Tra la croce e il secondo avvento: dov’era la Chiesa?

Quando ci riuniamo alla Mensa del Signore, ci troviamo in una tensione particolare: guardando indietro alla croce e avanti al ritorno del Signore. Paolo ricorda ai Corinzi che “ogni volta che mangiate questo pane e bevete da questo calice, voi annunziate la morte del Signore finché egli venga” (1 Corinzi 11:26). In quell’intervallo – tra la redenzione compiuta e il rinnovamento finale – la Chiesa rimane sulla terra come popolo visibile di Cristo, chiamata a vivere in un modo che renda plausibile il Vangelo.

Non è solo  ciò che  facciamo, ma  come  viviamo nell’attesa della sua venuta. Una Chiesa che imita la paura del mondo, ne adotta la propaganda e ne pratica le esclusioni indebolisce la propria proclamazione. Gli anni del Covid hanno messo in luce proprio questo: una crisi del  come– una crisi di credibilità morale ben più grave di qualsiasi crisi epidemiologica.

Conformati o trasformati? Romani 12 prima di Romani 13

Paolo colloca il suo famoso invito alla sottomissione in Romani 13 subito dopo un ampio appello a non conformarci a questo mondo, ma a essere trasformati mediante il rinnovamento della mente (Romani 12:2). Se ci conformiamo al mondo, come possiamo aspettarci di avere un effetto trasformativo su di esso?

Durante il Covid, gran parte della Chiesa ha risposto in sintonia con la società secolare. Lo spirito di paura – esplicitamente estraneo allo Spirito donato ai credenti – è diventato lo stato d’animo dominante. Paolo scrive che “Dio non ci ha dato uno spirito di timidezza [codardia], ma di forza, di amore e di autocontrollo” (2 Timoteo 1:7), eppure innumerevoli cristiani hanno vissuto come se la morte per virus respiratorio fosse la catastrofe definitiva. Una comunità che afferma di conoscere Colui che ha distrutto “colui che aveva il potere sulla morte” e ha liberato coloro che erano tenuti in schiavitù per tutta la vita dalla paura della morte (Ebrei 2:14-15) non può plausibilmente elogiare quel messaggio mentre accetta la campagna terroristica mondiale e persino la amplifica.

A questo dobbiamo aggiungere la questione epistemica.
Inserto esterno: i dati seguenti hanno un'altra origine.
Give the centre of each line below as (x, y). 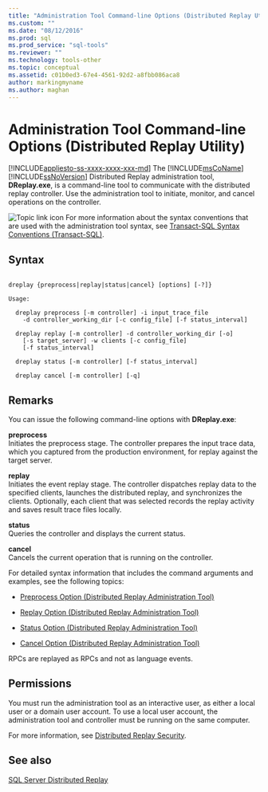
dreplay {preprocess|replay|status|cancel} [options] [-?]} (110, 285)
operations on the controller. (55, 202)
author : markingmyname (46, 82)
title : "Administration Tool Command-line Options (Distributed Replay (130, 16)
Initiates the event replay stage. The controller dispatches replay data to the (132, 484)
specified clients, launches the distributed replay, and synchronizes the (125, 492)
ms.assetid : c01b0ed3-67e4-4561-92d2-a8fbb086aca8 (94, 75)
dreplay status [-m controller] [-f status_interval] (106, 362)
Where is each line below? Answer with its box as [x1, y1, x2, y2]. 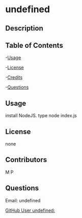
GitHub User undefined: [5, 207, 55, 213]
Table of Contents [5, 41, 64, 49]
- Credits [5, 74, 23, 80]
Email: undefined [5, 197, 41, 203]
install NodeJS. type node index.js [5, 113, 77, 119]
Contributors [5, 155, 47, 164]
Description [5, 24, 43, 33]
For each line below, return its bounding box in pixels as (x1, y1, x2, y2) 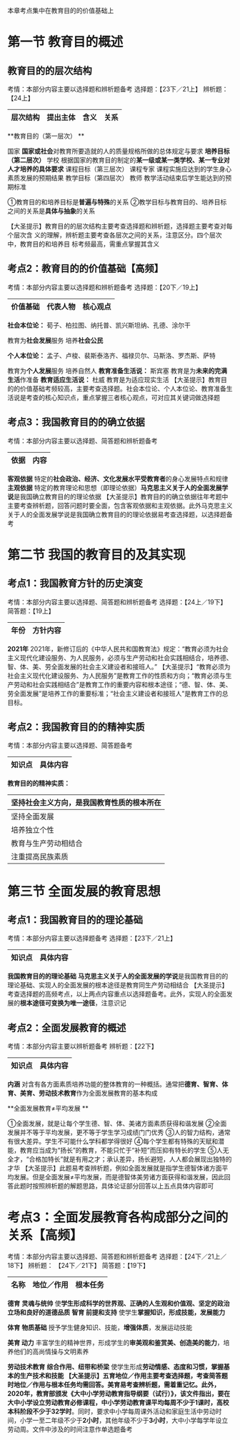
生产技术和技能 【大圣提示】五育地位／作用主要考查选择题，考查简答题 (19, 1371, 229, 1380)
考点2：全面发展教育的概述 (7, 1021, 126, 1034)
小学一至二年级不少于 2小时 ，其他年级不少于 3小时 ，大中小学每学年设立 (19, 1416, 229, 1425)
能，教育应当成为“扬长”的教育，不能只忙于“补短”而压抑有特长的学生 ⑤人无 (7, 1146, 230, 1155)
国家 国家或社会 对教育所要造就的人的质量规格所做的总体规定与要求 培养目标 (7, 147, 230, 155)
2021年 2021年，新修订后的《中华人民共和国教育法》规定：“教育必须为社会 (7, 644, 229, 653)
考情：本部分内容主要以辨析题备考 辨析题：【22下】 (7, 1042, 159, 1051)
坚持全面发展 (11, 811, 55, 821)

La Chiesa è definita “colonna e sostegno della verità” (1 Timoteo 3:15), eppure molti cristiani hanno accolto con entusiasmo le stesse narrazioni del mondo, molto tempo dopo che erano emerse serie prove contrarie. Quando il popolo di Dio è indistinguibile dal mondo nella sua credulità, per quanto motivata da pietà, la credibilità del suo Vangelo ne risente inevitabilmente.
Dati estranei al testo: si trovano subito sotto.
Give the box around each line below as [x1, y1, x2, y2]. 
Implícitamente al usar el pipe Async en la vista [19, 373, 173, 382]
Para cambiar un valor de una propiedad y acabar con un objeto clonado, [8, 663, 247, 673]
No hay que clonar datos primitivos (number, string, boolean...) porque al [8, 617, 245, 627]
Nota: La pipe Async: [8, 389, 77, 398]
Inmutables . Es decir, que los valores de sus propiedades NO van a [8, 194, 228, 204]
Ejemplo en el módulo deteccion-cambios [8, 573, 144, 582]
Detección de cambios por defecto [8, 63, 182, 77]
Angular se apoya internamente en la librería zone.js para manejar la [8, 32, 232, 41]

Il Covidianismo come nuova religione civica

La risposta al Covid ha funzionato come una nuova religione civica, completa di dogma, sacerdozio, liturgia e scomunica. Gli “esperti” sono diventati sommi sacerdoti di una scienza opaca, mediando le parole di salvezza (sicurezza) ai laici. Le loro previsioni e prescrizioni sono state accolte con una deferenza più adatta a oracoli infallibili che a tecnocrati fallibili.

Questa religione aveva:

  • Una soteriologia: la salvezza come prevenzione dell’infezione e della morte, ottenuta attraverso l’obbedienza.
  • Una legge morale: regole in continua evoluzione presentate come doveri morali assoluti (“resta a casa”, “indossa la mascherina”, “fidati della scienza”).
  • Sacramenti: mascherine, test, iniezioni, codici QR: segni visibili di appartenenza.
  • Eresia ed eretici: mettere in discussione la narrazione era considerato una deviazione morale, non un semplice errore.

Sia il mondo che la Chiesa hanno manifestato un atteggiamento quasi papale nei confronti degli “esperti” in quanto sacerdoti di un nuovo ordine pagano. È proprio questo il punto teologico: quando la fiducia viene trasferita da Dio all’autorità tecnocratica, il primo comandamento è già compromesso. Il Salmo 118:8 dichiara che è meglio rifugiarsi nel Signore che confidare nell’uomo; eppure “seguire la scienza” spesso significava sospendere il pensiero critico in favore del conformismo sociale e istituzionale. Il che in realtà non ha nulla a che fare con la scienza.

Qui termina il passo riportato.